LinkedIn and other career networking media platforms have consistently been one of the top two methods for new Cornell graduates to find jobs in recent years. Most people in search of an internship or a job now have an up to date LinkedIn profile. And for most of those people, their connections mostly consist of people they’re not very familiar with. And according to “A causal test of the strength of weak ties,” a paper published by researchers from MIT, Harvard and Stanford, for most people, it also tends to be the people users are not very familiar with that help them land jobs. The usefulness of weak ties has been widely acknowledged for decades, ever since Granovetter’s paper in 1973 which was mentioned in class, but it’s been hard to prove until now.

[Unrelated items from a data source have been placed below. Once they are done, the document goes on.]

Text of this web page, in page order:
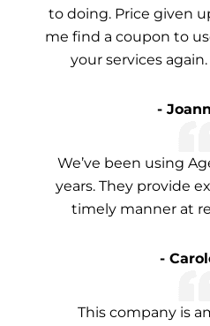
to doing. Price given
me find a coupon to
your services
-
We’ve been using
years. They provide
timely manner at
-
This company is
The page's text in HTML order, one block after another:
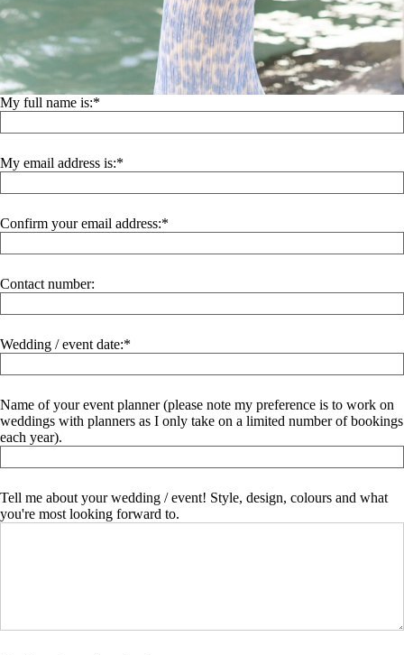
My full name is:
My email address is:
Confirm your email address:
Contact number:
Wedding / event date:
Name of your event planner (please note my preference is to work on
weddings with planners as I only take on a limited number of bookings
each year).
Tell me about your wedding / event! Style, design, colours and what
you're most looking forward to.
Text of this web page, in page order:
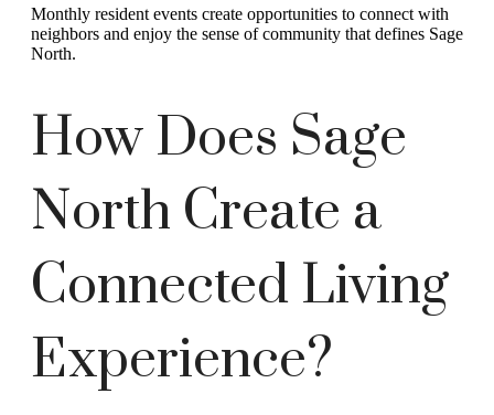
Monthly resident events create opportunities to connect with
neighbors and enjoy the sense of community that defines Sage
North.
How Does Sage
North Create a
Connected Living
Experience?
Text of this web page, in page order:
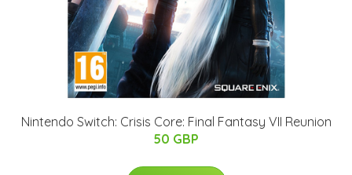
Nintendo Switch: Crisis Core: Final Fantasy VII Reunion
50 GBP
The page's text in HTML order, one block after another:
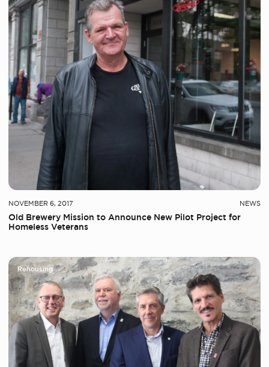
NOVEMBER 6, 2017 NEWS
Old Brewery Mission to Announce New Pilot Project for
Homeless Veterans
Rehousing

LinkedIn is the biggest networking platform on the planet, and the way it allows so many more weak ties to be created is changing the world’s job market. The authors of the paper utilized LinkedIn’s People You May Know algorithm to conduct experiments, collecting data from 20 million LinkedIn accounts over 5 years. In order to collect data, LinkedIn modified the PYMK algorithm for those users, showing some people more suggestions for people they had a weak link to, and showing others a larger proportion of people they had weak links to. Over these 5 years, between the 20 million users, about 2 billion new connections were made, 70 million job applications were sent, and 600,000 new jobs were accepted through LinkedIn. And in this data, it was found that moderately weak ties (with at most 10 mutual connections), followed by very weak ties, actually increased job mobility the most.

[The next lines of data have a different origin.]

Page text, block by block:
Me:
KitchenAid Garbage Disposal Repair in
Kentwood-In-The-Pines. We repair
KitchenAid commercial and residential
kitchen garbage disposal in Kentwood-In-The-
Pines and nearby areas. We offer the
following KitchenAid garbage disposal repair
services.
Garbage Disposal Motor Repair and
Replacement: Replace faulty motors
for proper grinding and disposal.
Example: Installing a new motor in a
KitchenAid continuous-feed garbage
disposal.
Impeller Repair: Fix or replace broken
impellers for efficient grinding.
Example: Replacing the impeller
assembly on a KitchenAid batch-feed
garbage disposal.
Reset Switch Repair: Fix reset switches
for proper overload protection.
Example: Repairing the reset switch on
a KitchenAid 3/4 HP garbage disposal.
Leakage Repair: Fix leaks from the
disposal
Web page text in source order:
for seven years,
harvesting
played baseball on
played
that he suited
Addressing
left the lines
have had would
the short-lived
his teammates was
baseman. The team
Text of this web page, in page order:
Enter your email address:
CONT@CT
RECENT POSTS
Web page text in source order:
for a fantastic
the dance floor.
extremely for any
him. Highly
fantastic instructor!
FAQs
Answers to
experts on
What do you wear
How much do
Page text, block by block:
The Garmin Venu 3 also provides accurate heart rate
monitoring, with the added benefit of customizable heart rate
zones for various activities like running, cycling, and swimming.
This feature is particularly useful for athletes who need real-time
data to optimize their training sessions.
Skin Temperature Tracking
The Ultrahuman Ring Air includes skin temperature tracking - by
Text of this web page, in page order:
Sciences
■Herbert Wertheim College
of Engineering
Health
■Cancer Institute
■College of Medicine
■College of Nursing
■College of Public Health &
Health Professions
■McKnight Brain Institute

This relationship makes sense– someone not in your group of tight-knit friends generally has access to different useful information than the information shared amongst your group. In class, an example was made about how bridges between friend groups tend to benefit a lot more by being the source where information is exchanged. Weak links are essential for information to be passed between clusters, and being the bridge allows you to access that information faster, which can be an excellent help in looking for a new job. And logically, having more weak ties would give you access to more sources of information, and therefore more information about new job opportunities.